Mariana contuvo la respiración.

—Dios mío…

El aire que subía desde abajo olía a humedad y papel antiguo.

Teresa tomó una linterna.

Descendió primero.

Los demás la siguieron.

La habitación subterránea era mucho más grande de lo que imaginaban.

Había archivadores metálicos.

Cajas fuertes.

Estanterías repletas de carpetas.

Y, en el centro, una enorme mesa de trabajo.

El notario comenzó a fotografiar todo.

Teresa abrió el primer archivador.

No encontró joyas.

Ni dinero.

Encontró escrituras.

Decenas de escrituras.

Propiedades pertenecientes a distintas personas.
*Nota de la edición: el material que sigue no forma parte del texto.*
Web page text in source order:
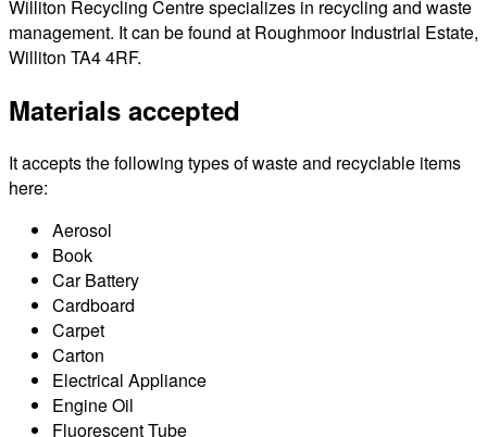
Williton Recycling Centre specializes in recycling and waste
management. It can be found at Roughmoor Industrial Estate,
Williton TA4 4RF.
Materials accepted
It accepts the following types of waste and recyclable items
here:
Aerosol
Book
Car Battery
Cardboard
Carpet
Carton
Electrical Appliance
Engine Oil
Fluorescent Tube
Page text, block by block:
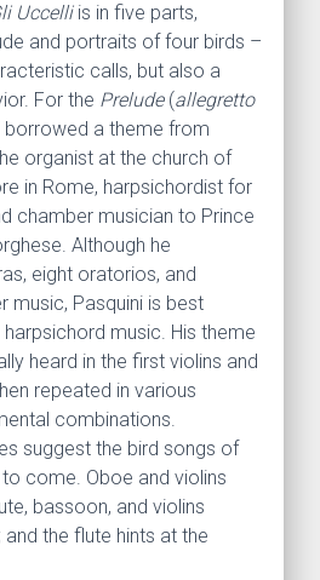
Uccelli is in five parts,
and portraits of four birds –
calls, but also a
For the Prelude (allegretto
borrowed a theme from
organist at the church of
in Rome, harpsichordist for
chamber musician to Prince
Although he
eight oratorios, and
music, Pasquini is best
music. His theme
heard in the first violins and
repeated in various
combina­tions.
suggest the bird songs of
come. Oboe and violins
bassoon, and violins
the flute hints at the
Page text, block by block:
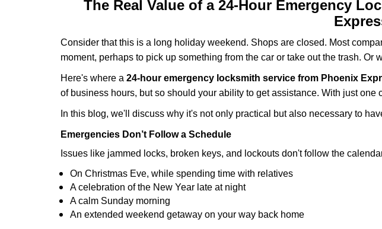
The Real Value of a 24-Hour Emergency
Consider that this is a long holiday weekend. Shops are closed. Most
moment, perhaps to pick up something from the car or take out the trash.
Here's where a 24-hour emergency locksmith service from Phoenix
of business hours, but so should your ability to get assistance. With just one
In this blog, we'll discuss why it's not only practical but also necessary to
Emergencies Don’t Follow a Schedule
Issues like jammed locks, broken keys, and lockouts don't follow the
On Christmas Eve, while spending time with relatives
A celebration of the New Year late at night
A calm Sunday morning
An extended weekend getaway on your way back home
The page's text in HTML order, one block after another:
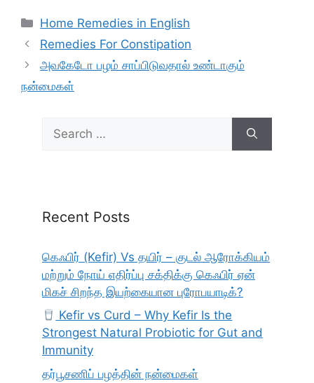
Categories
Home Remedies in English
Remedies For Constipation
அவகேடோ பழம் சாப்பிடுவதால் உண்டாகும்
நன்மைகள்
for:
Recent Posts
கெஃபிர் (Kefir) Vs தயிர் – குடல் ஆரோக்கியம்
மற்றும் நோய் எதிர்ப்பு சக்திக்கு கெஃபிர் ஏன்
மிகச் சிறந்த இயற்கையான புரோபயாடிக்?
Kefir vs Curd – Why Kefir Is the
Strongest Natural Probiotic for Gut and
Immunity
தர்பூசணிப் பழத்தின் நன்மைகள்
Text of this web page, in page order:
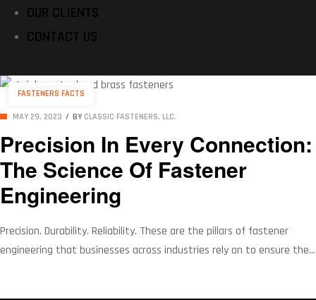
OUR CLIENTS
CONTACT US
Categories
FASTENERS FACTS
MAY 29, 2023 BY CLASSIC FASTENERS, LLC.
Precision In Every Connection:
The Science Of Fastener
Engineering
Precision. Durability. Reliability. These are the pillars of fastener
engineering that businesses across industries rely on to ensure the
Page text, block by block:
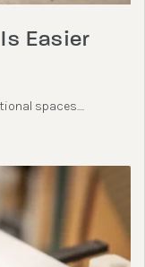
Easier
spaces....
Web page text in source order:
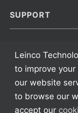
Antibody Barcoding
Cell Banking,
Protein Purification
SUPPORT
FAQ
Copyright 2002 – 2024
Leinco
to improve
our website
to browse our
accept our
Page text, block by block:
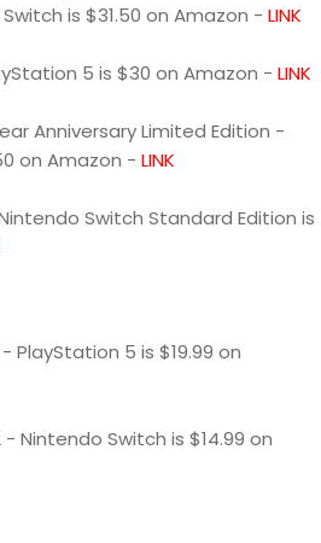
is $31.50 on Amazon - LINK
5 is $30 on Amazon - LINK
Anniversary Limited Edition -
on Amazon - LINK
Switch Standard Edition is
PlayStation 5 is $19.99 on
Nintendo Switch is $14.99 on
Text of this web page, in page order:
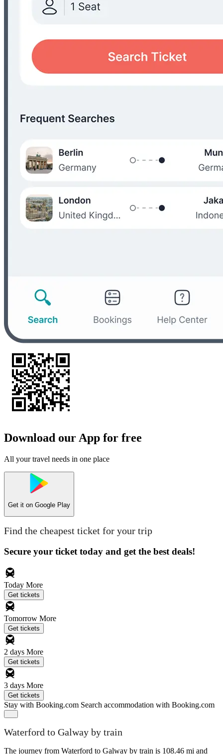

Varias llevaban anotaciones hechas a mano por Eduardo Alcocer.

“Transferir después del matrimonio.”

“Convencer al propietario.”

“Preparar poder notarial.”

Teresa sintió un nudo en el estómago.

No era solo su casa.

Había muchas más.

Gabriela, que acababa de llegar, tomó una carpeta.

Su expresión cambió por completo.

—Teresa…

Ella levantó la vista.

—¿Qué pasa?

Gabriela giró lentamente el documento hacia todos.

En la portada aparecía una sola frase.

“Proyecto Herederas.”

Debajo había una lista de nombres de mujeres.

Empresarias.

Médicas.

Arquitectas.

Viudas.

Todas con un gran patrimonio personal.

El último nombre de la lista tenía una marca roja.

Teresa Méndez.

Y junto a él aparecía una nota escrita por el difunto Eduardo Alcocer.

“Objetivo completado. Matrimonio exitoso. Esperar transferencia definitiva de la propiedad.”